Stories the decades past are brought to the stage in this triptych of new writing
There are three plays in this portmanteau evening, telling stories drawn from the area of North-west London in which the Kiln theatre is based. Two are absolute diamonds, perfection evocations of life and love; one is a fascinating exploration of a famous historical event. All are absolutely engrossing.
Three excellent playwrights – Moira Buffini, Roy Williams and Suhayla El-Bushra – have provided pieces that are skilfully staged by two directors, Taio Lawson and Susie McKenna. Sadeysa Greenaway-Bailey has designed a semi-permanent set, with a distant block of flats, and dominant red phone box, where the action fluidly moves from the '60s to 1976, and through three different communities whose migration into Brent give the area its diverse history.
All are further linked by a rich soundscape by Ben and Max Ringham and by a sense that music – and dance – can often penetrate the heart of relationships in way in which words never can. Each play contains a musical sequence, and the action is linked by recorded music, creating a thread of emotion that binds the disparate elements together.
Buffini's Dance Floor makes this theme explicit. It's set in an Irish dance hall in Cricklewood in the 1960s, where a naïve young Irish girl Aoife is trying to impress the older Katie (Aoife McMahon) with her mopping skills after a ceilidh the night before. "You can do the Gents first and get them out of the way, or build up your mental armour. Find your own order – but go in there fully fortified," Katie advises, in one of many sharp, humorous lines.
In a sensitive performance from Claire Keenan, Aoife is both innocent and bold, desperate for a job and in the grip of a crisis which has driven her from Ireland. A ring lost and then later reclaimed by the roistering Sean (Emmet Byrne) provides one element of the plot; Katie's relationship with her mixed raced daughter Veronica (Harmony Rose Bremner), a girl with the chance of the education she never had, adds another layer.
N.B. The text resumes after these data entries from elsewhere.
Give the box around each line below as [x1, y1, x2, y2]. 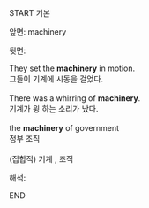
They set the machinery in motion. [9, 63, 135, 73]
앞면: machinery [9, 27, 67, 37]
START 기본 [9, 8, 51, 18]
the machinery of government [9, 123, 119, 133]
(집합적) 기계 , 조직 [9, 154, 74, 164]
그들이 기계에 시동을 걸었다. [9, 73, 104, 84]
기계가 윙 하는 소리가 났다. [9, 104, 99, 113]
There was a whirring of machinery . [9, 93, 141, 104]
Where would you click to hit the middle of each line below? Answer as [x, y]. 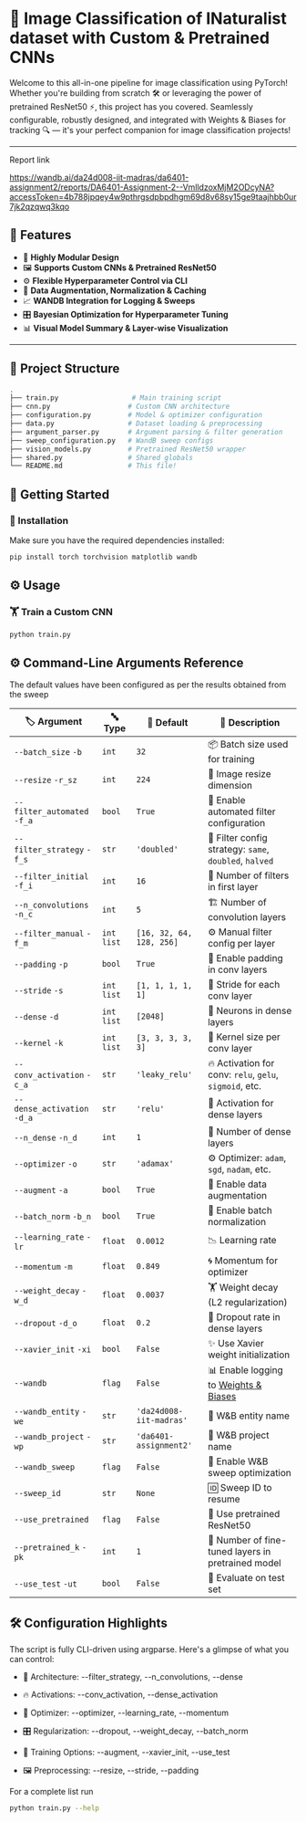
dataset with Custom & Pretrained [140, 38]
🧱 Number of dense [250, 1132]
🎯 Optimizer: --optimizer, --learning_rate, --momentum [126, 1713]
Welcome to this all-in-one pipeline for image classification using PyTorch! [149, 82]
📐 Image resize [240, 774]
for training [231, 759]
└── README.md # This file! [93, 466]
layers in [253, 1552]
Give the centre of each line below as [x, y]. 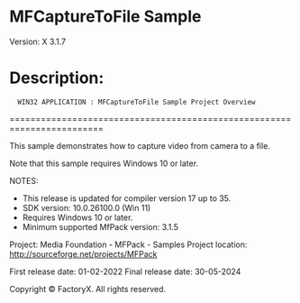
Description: [57, 78]
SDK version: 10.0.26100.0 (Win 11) [86, 207]
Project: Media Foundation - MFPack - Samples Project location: [128, 244]
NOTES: [24, 180]
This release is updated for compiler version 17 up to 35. [127, 198]
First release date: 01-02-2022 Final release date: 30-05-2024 [125, 271]
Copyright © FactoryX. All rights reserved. [88, 289]
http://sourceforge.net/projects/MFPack [83, 253]
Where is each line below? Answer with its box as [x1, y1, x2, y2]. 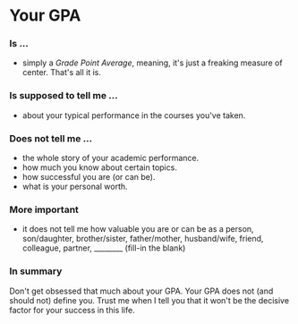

You feel you could watch these characters, beautifully inhabited by all the performers, for hours but brevity lends the piece poetry.
Williams also compresses a huge amount of emotion and story into a tiny space. Inspired by the history of the label Trojan Records, his Life of Riley takes the form of an encounter between Riley, a reggae guitarist who counts the best days of his life the ones where he accompanied Bob Marley, with his long-lost daughter Paulette who lives with her white mother in Amersham and hasn't had a relationship with her father since he left the family home when she was three.
The writing delicately captures her terrible feelings of abandonment and loss, her longing to make contact, to make sense of her life. With her arms folded, face full of agony, gestures awkward and ungainly, Bremner registers every beat of Paulette's difficulties in reaching out to her father, whom Chris Tummings imbues with his own brand of sorrow and defiance. Their dialogue is both funny and touching, and their encounter is tinged with hope as well as revealing chasms of despair.
Another theme that gently unites the evening is the promises and failures of education for children from a migrant background. The final play, El-Bushra's Waking, Walking which focuses on an East African Asian family caught up in the 1976 strike at the film processing plant Grunwick, opens with the daughter Meera and her Irish friend Niamh failing to do their homework because they are too busy dancing to punk.
The play struggles slightly to contain its many thoughts as well as properly describe the importance of the strike, but it does beautifully convey the many pressures on its heroine Anjali (superb Natasha Jayetileke) as she struggles to obey her husband, support her family and follow her own heart. Like all the plays, which were inspired by an oral history project, it takes life and makes it into a drama, shining a light on different stories which for all their specificity also reveal universal truths.